If the liquid pressure increases further, then the bladder 4 deforms in the radial directions, a cross-section configuration of the bladder 4 becomes star shape as shown in FIG. 4, and eventually, deformable portions 9 opposed to each other would come into contact with each other. In accordance with this deformation, the deformable portion 9 would change from the state shown at B3 to the state shown at B4 in FIG. 10.

The state shown at B3 is a state falling within the allowable compression range, where the deformable portion 9 does not press a drive portion 49, and so, a shutter 44 maintain an open state as shown in FIG. 9. Accordingly, at this time point, as a shutter space E1 is opened, light emitted from a second light emitting port 45 passes through an optical fiber 47 and a side beam attachment 42, then enters a lens attachment 43 and an optical fiber 48, and is received by a second light receiving port 46, and therefore, an upper limit photo-electric switch 51 (See FIG. 11) would not operate.

The state shown at B4 is a state exceeding an upper limit of the allowable compression range of the bladder, and under this condition, since an arcuate spring 50 in the drive portion 49 is pressed in the radial directions, the shutter 44 would take a closed state as shown in FIG. 10. Accordingly, at this time point, since the shutter space E1 is closed, light emitted from the second light emitting port 45 is intercepted by the shutter 44 and cannot reach the second light receiving port 46, and hence the upper limit switch 51 would operate and alarm that the deformation of the bladder has leached an upper limit of the allowable compression range.
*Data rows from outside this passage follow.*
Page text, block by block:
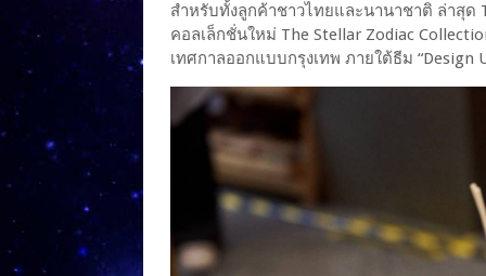
สำหรับทั้งลูกค้าชาวไทยและนานาชาติ ล่าสุด
คอลเล็กชั่นใหม่ The Stellar Zodiac
เทศกาลออกแบบกรุงเทพ ภายใต้ธีม “Design
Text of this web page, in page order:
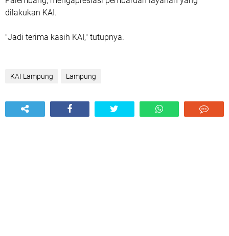
dilakukan KAI.
"Jadi terima kasih KAI," tutupnya.
KAI Lampung Lampung
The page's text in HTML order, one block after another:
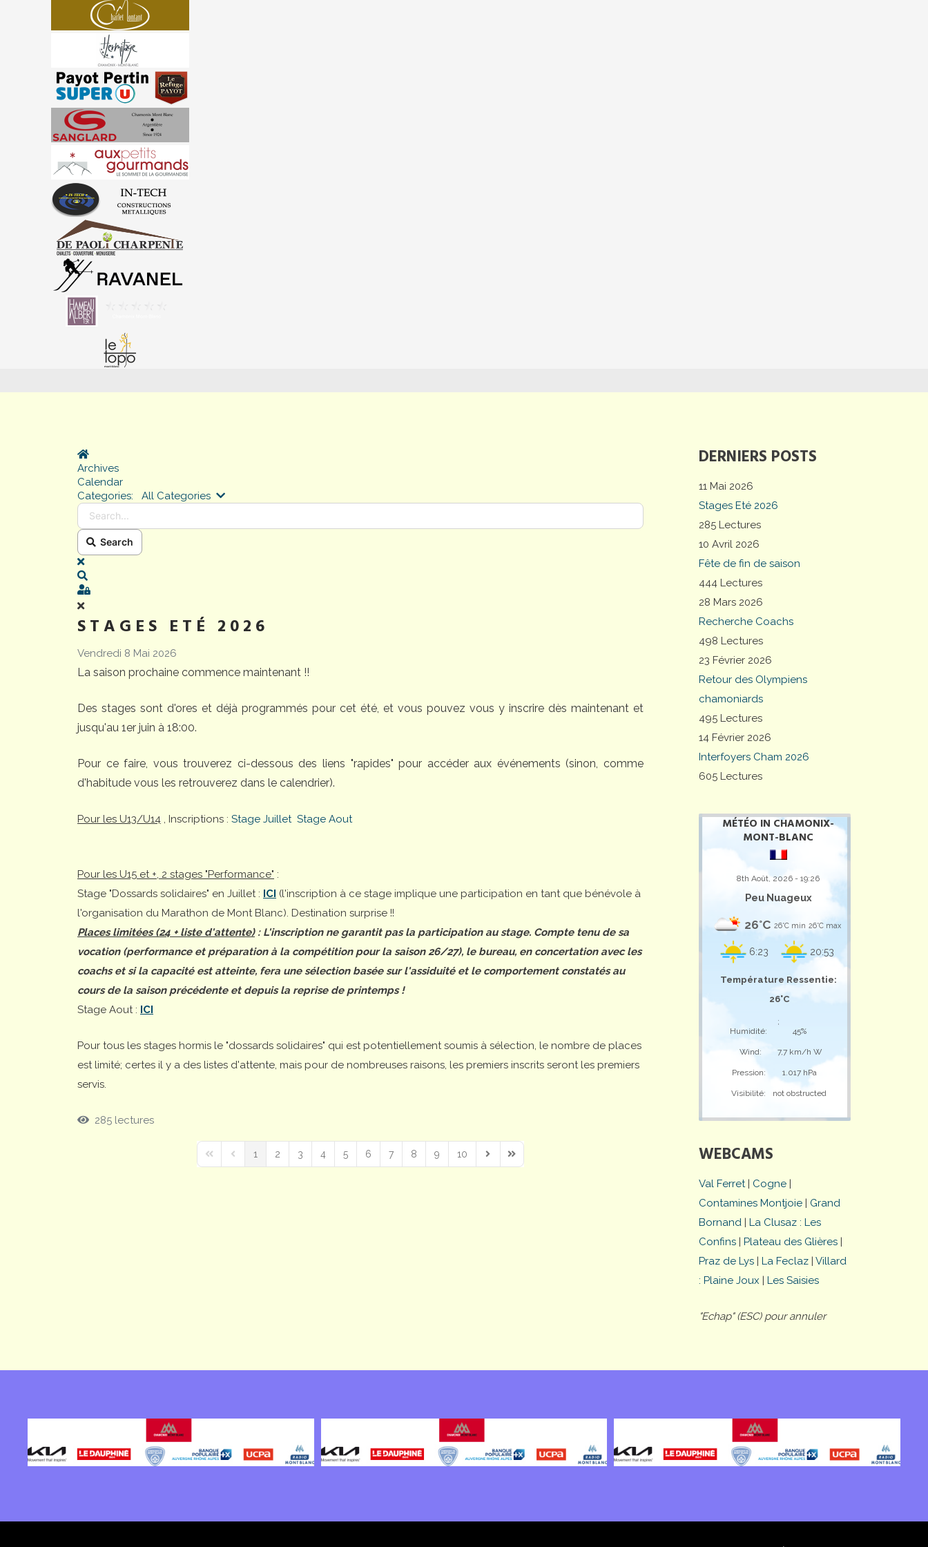
DERNIERS POSTS
11 Mai 2026
Stages Eté 2026
285 Lectures
10 Avril 2026
Fête de fin de saison
444 Lectures
28 Mars 2026
Recherche Coachs
498 Lectures
23 Février 2026
Retour des Olympiens
chamoniards
495 Lectures
14 Février 2026
Interfoyers Cham 2026
605 Lectures
MÉTÉO IN CHAMONIX-
MONT-BLANC
8th Août, 2026 - 19:26
Peu Nuageux
26°C 26°C min 26°C max
6:23 20:53
Température Ressentie:
26°C
;
Humidité:
45%
Wind: 7,7 km/h W
Pression: 1.017 hPa
Visibilité: not obstructed
WEBCAMS
Val Ferret| Cogne |
Contamines Montjoie | Grand
Bornand | La Clusaz : Les
Confins | Plateau des Glières |
Praz de Lys | La Feclaz | Villard
: Plaine Joux | Les Saisies
"Echap" (ESC) pour annuler
Home
Archives
Calendar
Categories:
All Categories Search...
Search
x
Sign In
STAGES ETÉ 2026
Vendredi 8 Mai 2026
La saison prochaine commence maintenant !!
Des stages sont d'ores et déjà programmés pour cet été, et vous pouvez vous y inscrire dès maintenant et
jusqu'au 1er juin à 18:00.
Pour ce faire, vous trouverez ci-dessous des liens "rapides" pour accéder aux événements (sinon, comme
d'habitude vous les retrouverez dans le calendrier).
Pour les U13/U14 , Inscriptions : Stage Juillet Stage Aout
Pour les U15 et +, 2 stages "Performance" :
Stage "Dossards solidaires" en Juillet : ICI (l'inscription à ce stage implique une participation en tant que bénévole à
l'organisation du Marathon de Mont Blanc). Destination surprise !!
Places limitées (24 + liste d'attente): L'inscription ne garantit pas la participation au stage. Compte tenu de sa
vocation (performance et préparation à la compétition pour la saison 26/27), le bureau, en concertation avec les
coachs et si la capacité est atteinte, fera une sélection basée sur l'assiduité et le comportement constatés au
cours de la saison précédente et depuis la reprise de printemps !
Stage Aout : ICI
Pour tous les stages hormis le "dossards solidaires" qui est potentiellement soumis à sélection, le nombre de places
est limité; certes il y a des listes d'attente, mais pour de nombreuses raisons, les premiers inscrits seront les premiers
servis.
285 lectures
First PagePrevious Page
1 2 3 4 5 6 7 8 9 10
Next PageLast Page

If the bladder 4 is damaged, then the liquid would flow into the gas chamber A and the shutter spaces E1 and E2 are closed by the liquid, and hence the photo- electric switches 20 and 51 would operate.

Or else, in the case where the liquid does not enter the gas chamber A even though the bladder is damaged, then due to the fact that the bladder 4 deforms in excess of the allowable compression range of the bladder 4 as a result of lowering of the gas pressure, the photo- electric switches 20 and 51 would operate.
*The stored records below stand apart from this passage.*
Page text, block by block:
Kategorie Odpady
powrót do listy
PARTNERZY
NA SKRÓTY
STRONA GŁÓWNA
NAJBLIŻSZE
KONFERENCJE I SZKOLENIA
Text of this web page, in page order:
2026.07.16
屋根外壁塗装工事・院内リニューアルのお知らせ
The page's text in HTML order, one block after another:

In this connection, it is a matter of course that the lower limit sensor could be constructed as shown in FIGS. 6, 7 and 8.
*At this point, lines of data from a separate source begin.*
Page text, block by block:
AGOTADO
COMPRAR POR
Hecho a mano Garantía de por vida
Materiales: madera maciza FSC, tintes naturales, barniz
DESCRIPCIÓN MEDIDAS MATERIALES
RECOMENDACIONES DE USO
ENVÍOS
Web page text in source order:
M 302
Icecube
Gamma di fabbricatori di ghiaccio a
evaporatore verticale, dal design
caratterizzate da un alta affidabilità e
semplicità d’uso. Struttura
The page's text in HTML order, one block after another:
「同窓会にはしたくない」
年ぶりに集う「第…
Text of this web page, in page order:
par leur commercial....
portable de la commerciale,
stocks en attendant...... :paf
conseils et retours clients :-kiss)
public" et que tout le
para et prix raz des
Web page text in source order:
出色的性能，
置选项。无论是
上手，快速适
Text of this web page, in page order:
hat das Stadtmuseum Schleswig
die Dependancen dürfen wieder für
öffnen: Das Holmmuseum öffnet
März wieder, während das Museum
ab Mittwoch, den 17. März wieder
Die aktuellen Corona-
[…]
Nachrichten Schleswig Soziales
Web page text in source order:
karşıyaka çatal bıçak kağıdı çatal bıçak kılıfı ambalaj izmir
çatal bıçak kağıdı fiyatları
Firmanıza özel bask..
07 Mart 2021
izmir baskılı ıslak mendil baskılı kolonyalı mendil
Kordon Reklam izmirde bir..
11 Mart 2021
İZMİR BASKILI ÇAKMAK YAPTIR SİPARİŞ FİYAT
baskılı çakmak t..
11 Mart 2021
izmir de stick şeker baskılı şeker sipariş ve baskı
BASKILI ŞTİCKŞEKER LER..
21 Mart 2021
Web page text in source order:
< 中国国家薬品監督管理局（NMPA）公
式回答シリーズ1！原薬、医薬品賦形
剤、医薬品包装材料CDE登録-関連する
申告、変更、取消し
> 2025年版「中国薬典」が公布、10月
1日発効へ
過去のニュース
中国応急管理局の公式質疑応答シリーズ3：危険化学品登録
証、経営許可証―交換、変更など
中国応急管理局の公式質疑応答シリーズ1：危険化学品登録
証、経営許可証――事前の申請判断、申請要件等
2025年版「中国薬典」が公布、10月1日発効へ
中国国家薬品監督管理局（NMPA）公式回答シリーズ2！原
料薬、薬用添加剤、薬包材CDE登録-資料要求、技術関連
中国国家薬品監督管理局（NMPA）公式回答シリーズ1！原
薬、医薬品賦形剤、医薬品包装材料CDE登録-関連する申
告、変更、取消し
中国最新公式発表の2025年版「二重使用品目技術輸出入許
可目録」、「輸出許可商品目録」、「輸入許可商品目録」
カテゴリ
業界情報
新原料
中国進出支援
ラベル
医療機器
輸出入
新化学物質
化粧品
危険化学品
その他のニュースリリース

While the upper limit sensor is mounted at such position that the sensor may operate at the upper limit of the allowable compression range of the bladder, it could be mounted at such position that it may operate before the upper limit is attained, in other words, at a position lower than the abovementioned upper limit position and within the range where the bladder is compressed into star shape, for instance at the lowest position within the range of the star-shaped deformation.

In addition, in the event that any accident should arise in the accumulator ACC, it can be detected through the process illustrated in FIG. 12. More particularly, an upper limit sensor is mounted within an operation range of the accumulator, a pressure in a hydraulic circuit 81 when the upper sensor has operated is converted into a signal via a pressure transducer 100, this signal is taken into a computer COM jointly with alarm signals from the accumulator ACC via a programmable interface 101, then processed in a central processing unit CPU, and compared with a condition on a RAM in which a conditional formula for a preset pressure and a positional relationship is stored, and if the condition is not fulfilled, that is, where there is a problem, either an abnormal signal is issued from the central processing unit CPU through the programmable interface 101 to the outside 102, or the abnormal condition is displayed on a cathode-ray tube CRT from the RAM via a DMA transfer circuit.